32% of All Bitcoin Is Vulnerable. BIP-360 Is What Developers Built to Fix It.

BitBrainers - 32% of All Bitcoin Is Vulnerable. BIP-360 Is What Developers Built to Fix It.

Most people in crypto are watching price charts and ETF flows. A small group of Bitcoin developers is working on something that will matter far more in the long run: making sure Bitcoin still exists and still works when quantum computers become powerful enough to break the encryption that currently protects every wallet on the network.

That work has now moved from theory to testnet.

The Threat Is Real, Even If the Timeline Is Uncertain

Bitcoin's current security relies on two signature schemes: ECDSA and Schnorr. Both are vulnerable to Shor's algorithm, a mathematical method that a sufficiently powerful quantum computer could use to reverse-engineer a private key from a public key. Once a public key is exposed on-chain, which happens every time you spend from an address, the clock starts ticking.

Most researchers believe a quantum computer capable of breaking Bitcoin's encryption is still years to decades away. But the US government is not waiting. Federal agencies faced an April 2026 deadline to submit post-quantum cryptography transition plans under National Security Memorandum 10. The European Union has set a 2030 target for quantum resistance across critical infrastructure. Canada implemented new procurement requirements aligned with post-quantum cryptography in April 2026.

Governments are treating this as an operational deadline. Bitcoin developers are responding.

The Number That Frames the Urgency

Approximately 6.51 million BTC, roughly 32.7% of all circulating supply, currently sit in addresses with exposed public keys. These are addresses that have already been spent from at least once, meaning the public key is visible on-chain. That is the population of coins that would be vulnerable first if a quantum computer capable of running Shor's algorithm emerged tomorrow.

BlackRock flagged quantum computing as a material threat to Bitcoin in its ETF filings. Coinbase analyst David Duong identified the same 6.51 million BTC figure as the core vulnerability. This is not fringe concern. It is showing up in institutional risk assessments.

What BIP-360 Actually Proposes

BIP-360 was formally proposed in September 2024, merged into Bitcoin's official BIP repository on February 11, 2026, and entered live testnet implementation in March 2026. The proposal introduces a new output type called Pay-to-Merkle-Root, or P2MR.

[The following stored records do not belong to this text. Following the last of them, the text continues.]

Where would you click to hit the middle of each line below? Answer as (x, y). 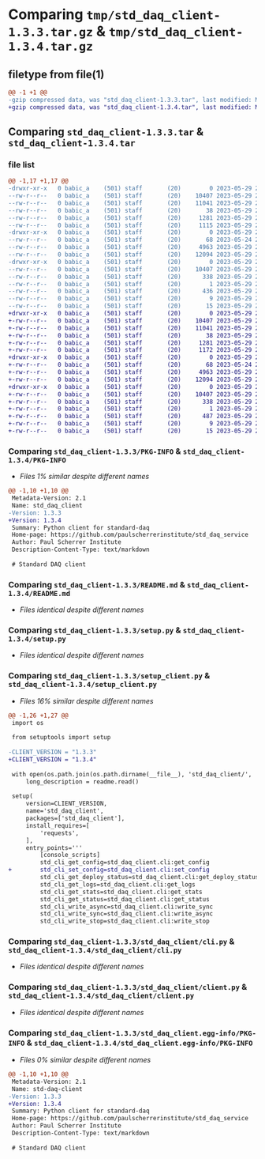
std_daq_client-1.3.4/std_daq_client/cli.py (95, 951)
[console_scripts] (70, 855)
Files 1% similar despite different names (84, 477)
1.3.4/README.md (39, 593)
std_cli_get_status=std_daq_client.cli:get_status (125, 899)
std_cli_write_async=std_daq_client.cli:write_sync (127, 907)
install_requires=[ (58, 825)
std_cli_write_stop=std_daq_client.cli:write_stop (125, 921)
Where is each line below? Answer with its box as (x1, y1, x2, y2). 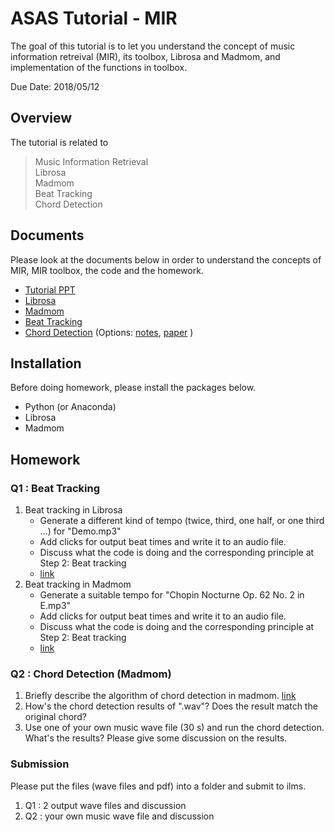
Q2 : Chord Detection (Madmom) (10, 667, 172, 681)
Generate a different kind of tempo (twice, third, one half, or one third (39, 515, 325, 527)
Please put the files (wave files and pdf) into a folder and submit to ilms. (10, 780, 307, 792)
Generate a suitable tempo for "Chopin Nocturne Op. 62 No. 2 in (39, 589, 305, 601)
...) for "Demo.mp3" (39, 525, 122, 537)
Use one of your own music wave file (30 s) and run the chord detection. (24, 722, 325, 734)
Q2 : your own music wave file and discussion (24, 810, 215, 822)
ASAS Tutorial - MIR (10, 7, 178, 30)
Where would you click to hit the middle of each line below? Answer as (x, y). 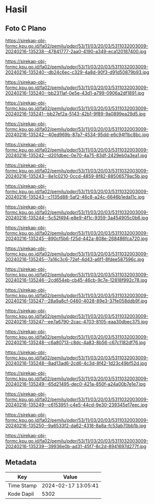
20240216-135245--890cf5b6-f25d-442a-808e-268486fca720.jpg (76, 238)
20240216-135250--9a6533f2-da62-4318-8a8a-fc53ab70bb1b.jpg (76, 425)
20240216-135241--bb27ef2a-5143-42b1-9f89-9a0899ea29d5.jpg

The design mirrors Bitcoin's existing Taproot upgrade (P2TR) with one critical difference: it eliminates the key-path spend mechanism. In current Taproot transactions, a single public key sits directly on the blockchain during the key-path spend. That exposed public key is the attack surface. P2MR removes it entirely, hiding all spending conditions inside a Merkle tree of scripts and only revealing the branch being used at spend time.

In practice, P2MR transactions would use Dilithium signatures instead of ECDSA or Schnorr. Dilithium, now standardized by the US National Institute of Standards and Technology as ML-DSA, is a lattice-based signature scheme that quantum computers cannot break using known algorithms. New addresses using bc1z encoding would be quantum-resistant from the moment of creation.

The Testnet Is Already Running

BTQ Technologies deployed Bitcoin Quantum testnet v0.3.0 on March 19, 2026. As of that date, the network had run more than 50 miners and processed over 100,000 blocks. People are creating and spending P2MR transactions on a live network right now. This is not a whitepaper anymore.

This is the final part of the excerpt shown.